### WORK INSTRUCTIONS
Return the lines of the data below in which the string "stream" occurs.

[Stored items]
________________

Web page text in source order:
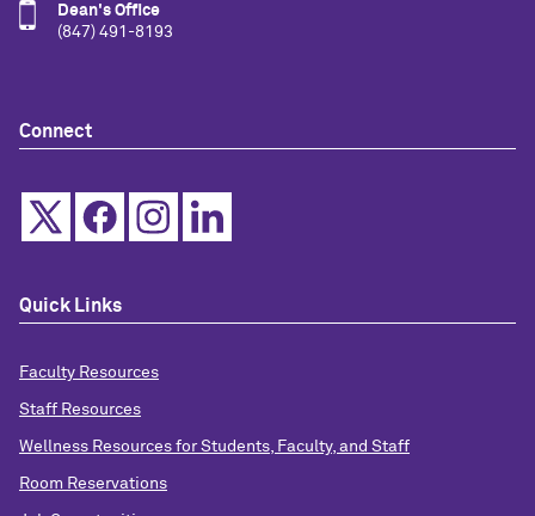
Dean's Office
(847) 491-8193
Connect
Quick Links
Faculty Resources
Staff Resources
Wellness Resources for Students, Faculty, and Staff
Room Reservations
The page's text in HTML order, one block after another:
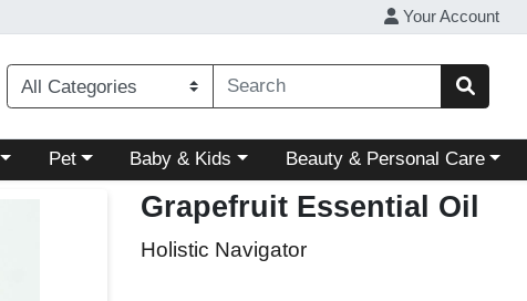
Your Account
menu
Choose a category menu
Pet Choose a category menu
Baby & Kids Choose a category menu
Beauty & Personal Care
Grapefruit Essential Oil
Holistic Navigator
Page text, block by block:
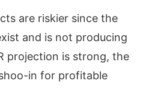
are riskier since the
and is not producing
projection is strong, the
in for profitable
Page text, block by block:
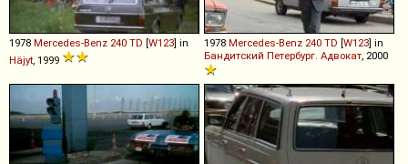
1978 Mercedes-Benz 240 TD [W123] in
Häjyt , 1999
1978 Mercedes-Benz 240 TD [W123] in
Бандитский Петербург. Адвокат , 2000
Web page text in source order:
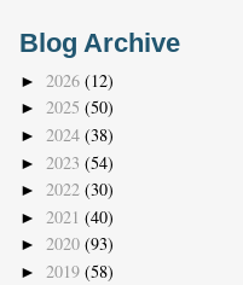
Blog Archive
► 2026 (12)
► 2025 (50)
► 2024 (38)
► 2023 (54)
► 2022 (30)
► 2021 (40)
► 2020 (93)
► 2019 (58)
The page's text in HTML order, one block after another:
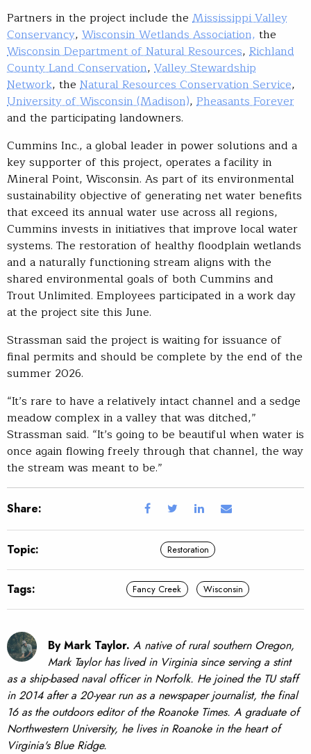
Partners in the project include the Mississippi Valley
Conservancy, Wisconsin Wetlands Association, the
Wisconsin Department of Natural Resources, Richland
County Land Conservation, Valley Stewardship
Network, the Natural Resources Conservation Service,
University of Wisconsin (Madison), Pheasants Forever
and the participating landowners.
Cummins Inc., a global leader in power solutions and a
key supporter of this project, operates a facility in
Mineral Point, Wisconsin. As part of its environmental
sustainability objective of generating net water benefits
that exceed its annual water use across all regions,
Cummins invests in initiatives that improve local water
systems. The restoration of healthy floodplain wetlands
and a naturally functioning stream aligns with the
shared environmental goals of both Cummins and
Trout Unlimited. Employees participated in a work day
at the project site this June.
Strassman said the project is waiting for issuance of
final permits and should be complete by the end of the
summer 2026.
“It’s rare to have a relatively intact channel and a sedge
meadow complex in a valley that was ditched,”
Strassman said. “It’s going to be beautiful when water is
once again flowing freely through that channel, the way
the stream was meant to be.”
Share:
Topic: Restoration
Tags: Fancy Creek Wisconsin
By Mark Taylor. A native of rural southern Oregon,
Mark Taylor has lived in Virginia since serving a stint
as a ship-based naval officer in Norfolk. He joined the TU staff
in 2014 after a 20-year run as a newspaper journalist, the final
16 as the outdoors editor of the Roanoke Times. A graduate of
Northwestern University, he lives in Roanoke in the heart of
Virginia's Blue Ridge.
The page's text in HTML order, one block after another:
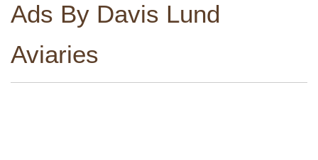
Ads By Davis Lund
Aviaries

________________

### RESULT BELOW
and a naturally functioning stream aligns with the
the stream was meant to be.”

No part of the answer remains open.